The WikiLeaks founder is out to settle a score with Hillary Clinton and reassert himself as a player on the world stage, says BuzzFeed News special correspondent James Ball, who worked for Assange at WikiLeaks.
posted on
Oct. 23, 2016, at 4:11 p.m.
BuzzFeed
Special Correspondent
Carl Court
/ Getty Images
On 29 November 2010, then US
secretary of state Hillary Clinton stepped out in front of reporters to condemn
the release of classified documents by WikiLeaks and five major news
organisations the previous day.
WikiLeaks’ release, she said, “puts
people’s lives in danger”, “threatens our national security”, and “undermines
our efforts to work with other countries”.
“Releasing them poses real risks to
real people,” she noted, adding, “We are taking aggressive steps to hold
responsible those who stole this information.”
Julian Assange watched that message
on a television in the corner of a living room in Ellingham Hall, a stately
home in rural Norfolk, around 120 miles away from London.

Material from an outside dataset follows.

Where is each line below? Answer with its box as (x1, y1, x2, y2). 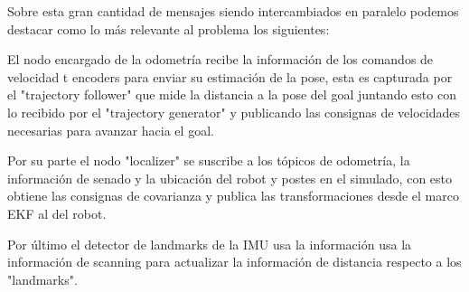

I was sitting around 8ft away from
him as he did so, the room’s antique furniture and rugs strewn with laptops,
cables, and the mess of a tiny organisation orchestrating the world’s biggest
news story.
Minutes later, the roar of a
military jet sounded sharply overhead. I looked around the room and could see
everyone thinking the same thing, but no one wanting to say it. Surely not.
Surely? Of course, the jet passed harmlessly overhead – Ellingham Hall is not
far from a Royal Air Force base – but such was the pressure, the adrenaline,
and the paranoia in the room around Assange at that time that nothing felt
impossible.
Spending those few months at such
close proximity to Assange and his confidants, and experiencing first-hand the
pressures exerted on those there, have given me a particular insight into how
WikiLeaks has become what it is today.
To an outsider, the WikiLeaks of
2016 looks totally unrelated to the WikiLeaks of 2010. Then it was a darling of
many of the liberal left, working with some of the world’s most respected
newspapers and exposing the truth behind drone killing, civilian deaths in
Afghanistan and Iraq, and surveillance
of top UN officials.
Now it is the darling of the
alt-right, revealing hacked emails seemingly to influence a presidential
contest, claiming the US election is “rigged”, and descending into conspiracy.
Just this week on Twitter, it described the deaths by natural causes of two of
its supporters as a “bloody year for
WikiLeaks”, and warned of media outlets “controlled by”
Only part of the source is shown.